INSTRUCTIONS FOR THE TASK: From the listing, collect all lines containing the word "Hotel".

=== Section Start ===

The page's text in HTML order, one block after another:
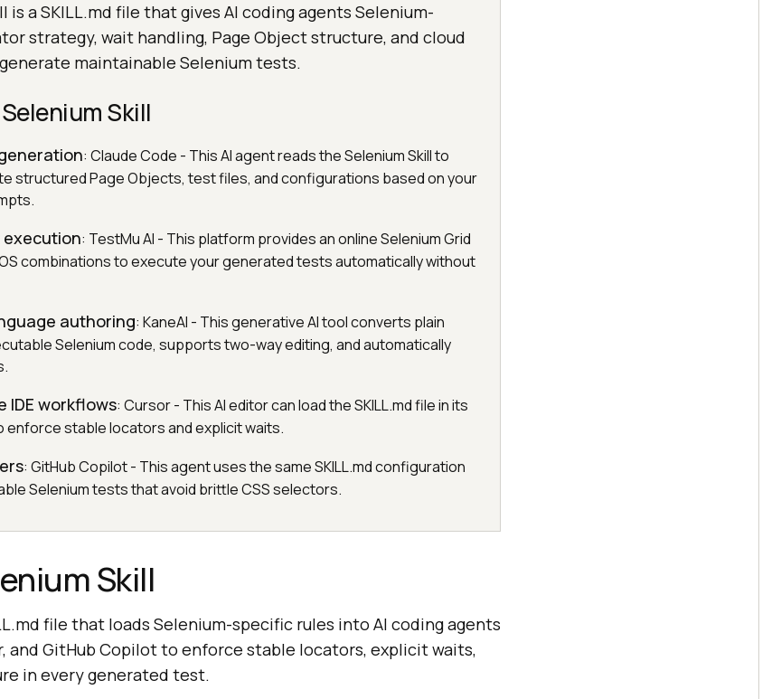
is a SKILL.md file that gives AI coding agents Selenium-
strategy, wait handling, Page Object structure, and cloud
maintainable Selenium tests.
Skill
: Claude Code - This AI agent reads the Selenium Skill to
structured Page Objects, test files, and configurations based on your
: TestMu AI - This platform provides an online Selenium Grid
combinations to execute your generated tests automatically without
authoring: KaneAI - This generative AI tool converts plain
Selenium code, supports two-way editing, and automatically
IDE workflows: Cursor - This AI editor can load the SKILL.md file in its
enforce stable locators and explicit waits.
: GitHub Copilot - This agent uses the same SKILL.md configuration
Selenium tests that avoid brittle CSS selectors.
Skill
file that loads Selenium-specific rules into AI coding agents
and GitHub Copilot to enforce stable locators, explicit waits,
in every generated test.
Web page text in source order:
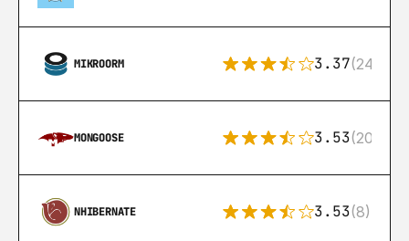
MIKROORM 3.37(24)
MONGOOSE 3.53(207)
NHIBERNATE 3.53(8)
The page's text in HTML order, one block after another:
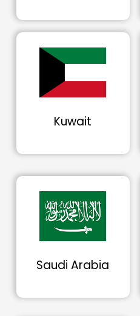
Kuwait
Saudi Arabia
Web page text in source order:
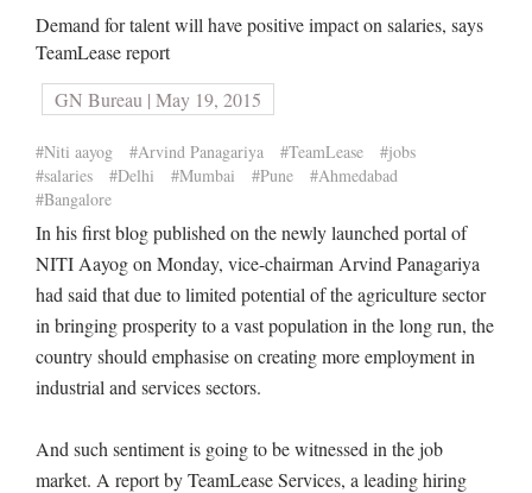
Demand for talent will have positive impact on salaries, says
TeamLease report
GN Bureau | May 19, 2015
#Niti aayog #Arvind Panagariya #TeamLease
#jobs
#salaries
#Delhi #Mumbai #Pune
#Ahmedabad
#Bangalore
In his first blog published on the newly launched portal of
NITI Aayog on Monday, vice-chairman Arvind Panagariya
had said that due to limited potential of the agriculture sector
in bringing prosperity to a vast population in the long run, the
country should emphasise on creating more employment in
industrial and services sectors.
And such sentiment is going to be witnessed in the job
market. A report by TeamLease Services, a leading hiring
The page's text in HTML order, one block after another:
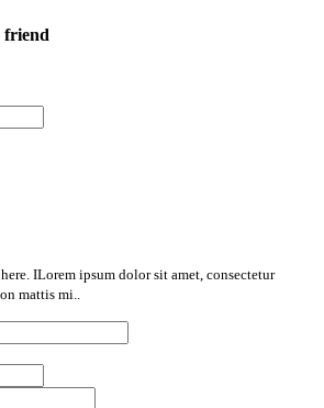
friend
ILorem ipsum dolor sit amet, consectetur
mattis mi..
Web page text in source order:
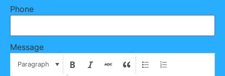
Phone
Message
Paragraph
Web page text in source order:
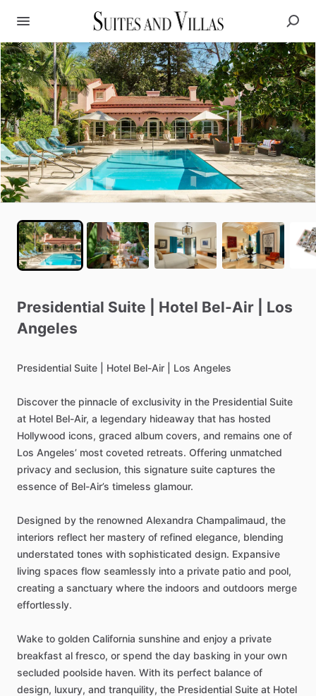
Presidential Suite Hotel Bel-Air
Los
Angeles
Presidential Suite Hotel Bel-Air Los Angeles
Discover the pinnacle of exclusivity in the Presidential Suite
at Hotel Bel-Air, a legendary hideaway that has hosted
Hollywood icons, graced album covers, and remains one of
Los Angeles’ most coveted retreats. Offering unmatched
privacy and seclusion, this signature suite captures the
essence of Bel-Air’s timeless glamour.
Designed by the renowned Alexandra Champalimaud, the
interiors reflect her mastery of refined elegance, blending
understated tones with sophisticated design. Expansive
living spaces flow seamlessly into a private patio and pool,
creating a sanctuary where the indoors and outdoors merge
effortlessly.
Wake to golden California sunshine and enjoy a private
breakfast al fresco, or spend the day basking in your own
secluded poolside haven. With its perfect balance of
design, luxury, and tranquility, the Presidential Suite at Hotel

=== Section End ===

FINISHED TASK:
Presidential Suite Hotel Bel-Air
Presidential Suite Hotel Bel-Air Los Angeles
at Hotel Bel-Air, a legendary hideaway that has hosted
design, luxury, and tranquility, the Presidential Suite at Hotel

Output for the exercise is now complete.